### [What you have to do]
All entries must come back exactly as given, with no pictures in the copy.
*** Opening Provided material ***
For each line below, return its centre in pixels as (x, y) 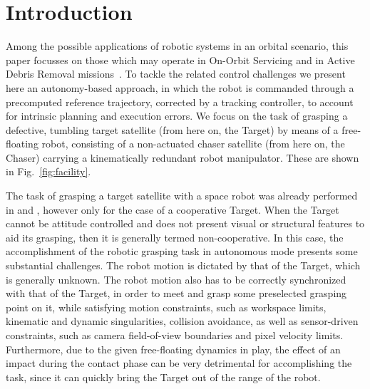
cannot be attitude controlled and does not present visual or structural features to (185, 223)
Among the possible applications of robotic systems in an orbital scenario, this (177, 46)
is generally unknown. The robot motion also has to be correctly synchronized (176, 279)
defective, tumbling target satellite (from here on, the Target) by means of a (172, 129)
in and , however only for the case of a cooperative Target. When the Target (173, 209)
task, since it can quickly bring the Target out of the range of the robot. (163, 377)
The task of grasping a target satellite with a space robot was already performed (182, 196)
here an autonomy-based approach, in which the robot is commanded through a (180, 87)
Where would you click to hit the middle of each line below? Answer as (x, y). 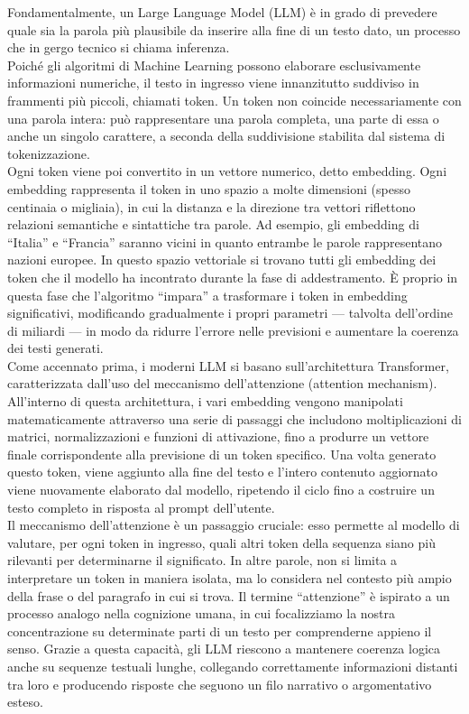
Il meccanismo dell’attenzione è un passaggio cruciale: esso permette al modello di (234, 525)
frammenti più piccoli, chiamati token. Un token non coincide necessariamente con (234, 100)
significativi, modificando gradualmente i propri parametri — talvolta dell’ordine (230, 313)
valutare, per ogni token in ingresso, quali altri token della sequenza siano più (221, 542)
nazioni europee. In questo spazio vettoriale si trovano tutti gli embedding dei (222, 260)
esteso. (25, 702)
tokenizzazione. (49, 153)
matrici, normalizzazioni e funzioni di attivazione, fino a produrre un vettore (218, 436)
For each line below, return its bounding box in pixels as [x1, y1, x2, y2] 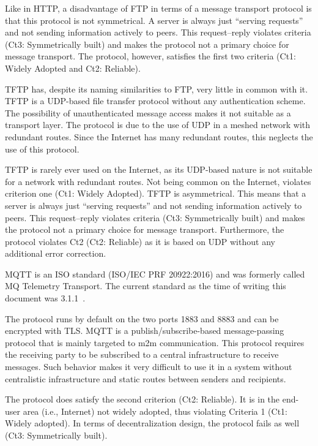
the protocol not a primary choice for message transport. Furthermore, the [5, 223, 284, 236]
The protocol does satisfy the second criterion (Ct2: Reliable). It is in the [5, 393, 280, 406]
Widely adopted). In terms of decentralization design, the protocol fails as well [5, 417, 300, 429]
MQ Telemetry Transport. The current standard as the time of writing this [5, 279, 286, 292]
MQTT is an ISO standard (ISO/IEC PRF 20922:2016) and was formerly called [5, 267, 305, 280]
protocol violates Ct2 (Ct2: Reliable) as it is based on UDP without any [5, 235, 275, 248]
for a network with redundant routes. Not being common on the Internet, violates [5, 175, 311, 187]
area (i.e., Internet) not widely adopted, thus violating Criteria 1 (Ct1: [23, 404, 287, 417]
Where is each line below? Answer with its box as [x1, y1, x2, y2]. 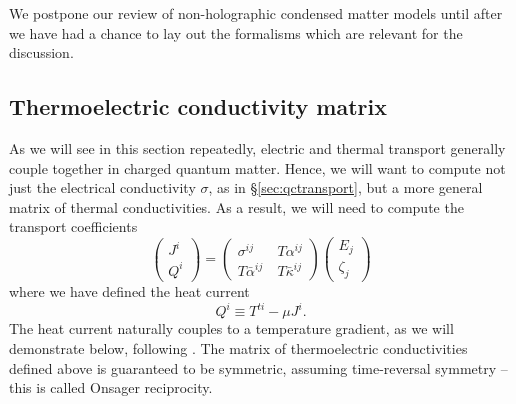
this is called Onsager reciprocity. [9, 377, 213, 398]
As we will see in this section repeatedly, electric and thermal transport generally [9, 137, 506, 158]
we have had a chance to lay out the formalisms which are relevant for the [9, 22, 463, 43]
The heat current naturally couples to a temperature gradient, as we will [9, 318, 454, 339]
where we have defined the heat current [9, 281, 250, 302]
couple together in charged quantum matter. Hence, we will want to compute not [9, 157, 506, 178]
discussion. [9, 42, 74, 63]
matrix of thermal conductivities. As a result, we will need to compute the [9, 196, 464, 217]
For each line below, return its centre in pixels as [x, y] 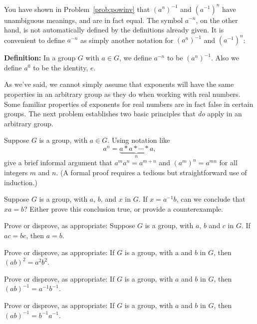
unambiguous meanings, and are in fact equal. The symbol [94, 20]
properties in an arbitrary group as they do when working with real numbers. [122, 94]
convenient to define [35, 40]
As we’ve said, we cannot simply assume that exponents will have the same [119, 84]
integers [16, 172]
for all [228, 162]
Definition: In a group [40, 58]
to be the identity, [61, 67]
*** Closing Provided material ***
### [Output for this task]
For each line below, return its centre in pixels as (x, y) 
cannot be attitude controlled and does not present visual or structural features to (185, 223)
Among the possible applications of robotic systems in an orbital scenario, this (177, 46)
is generally unknown. The robot motion also has to be correctly synchronized (176, 279)
defective, tumbling target satellite (from here on, the Target) by means of a (172, 129)
in and , however only for the case of a cooperative Target. When the Target (173, 209)
task, since it can quickly bring the Target out of the range of the robot. (163, 377)
The task of grasping a target satellite with a space robot was already performed (182, 196)
here an autonomy-based approach, in which the robot is commanded through a (180, 87)
Where would you click to hit the middle of each line below? Answer as (x, y). 
Il meccanismo dell’attenzione è un passaggio cruciale: esso permette al modello di (234, 525)
frammenti più piccoli, chiamati token. Un token non coincide necessariamente con (234, 100)
significativi, modificando gradualmente i propri parametri — talvolta dell’ordine (230, 313)
valutare, per ogni token in ingresso, quali altri token della sequenza siano più (221, 542)
nazioni europee. In questo spazio vettoriale si trovano tutti gli embedding dei (222, 260)
esteso. (25, 702)
tokenizzazione. (49, 153)
matrici, normalizzazioni e funzioni di attivazione, fino a produrre un vettore (218, 436)
For each line below, return its bounding box in pixels as [x1, y1, x2, y2] 
the protocol not a primary choice for message transport. Furthermore, the [5, 223, 284, 236]
The protocol does satisfy the second criterion (Ct2: Reliable). It is in the [5, 393, 280, 406]
Widely adopted). In terms of decentralization design, the protocol fails as well [5, 417, 300, 429]
MQ Telemetry Transport. The current standard as the time of writing this [5, 279, 286, 292]
MQTT is an ISO standard (ISO/IEC PRF 20922:2016) and was formerly called [5, 267, 305, 280]
protocol violates Ct2 (Ct2: Reliable) as it is based on UDP without any [5, 235, 275, 248]
for a network with redundant routes. Not being common on the Internet, violates [5, 175, 311, 187]
area (i.e., Internet) not widely adopted, thus violating Criteria 1 (Ct1: [23, 404, 287, 417]
Where is each line below? Answer with its box as [x1, y1, x2, y2]. 
this is called Onsager reciprocity. [9, 377, 213, 398]
As we will see in this section repeatedly, electric and thermal transport generally [9, 137, 506, 158]
we have had a chance to lay out the formalisms which are relevant for the [9, 22, 463, 43]
The heat current naturally couples to a temperature gradient, as we will [9, 318, 454, 339]
where we have defined the heat current [9, 281, 250, 302]
couple together in charged quantum matter. Hence, we will want to compute not [9, 157, 506, 178]
discussion. [9, 42, 74, 63]
matrix of thermal conductivities. As a result, we will need to compute the [9, 196, 464, 217]
For each line below, return its centre in pixels as [x, y] 
unambiguous meanings, and are in fact equal. The symbol [94, 20]
properties in an arbitrary group as they do when working with real numbers. [122, 94]
convenient to define [35, 40]
As we’ve said, we cannot simply assume that exponents will have the same [119, 84]
integers [16, 172]
for all [228, 162]
Definition: In a group [40, 58]
to be the identity, [61, 67]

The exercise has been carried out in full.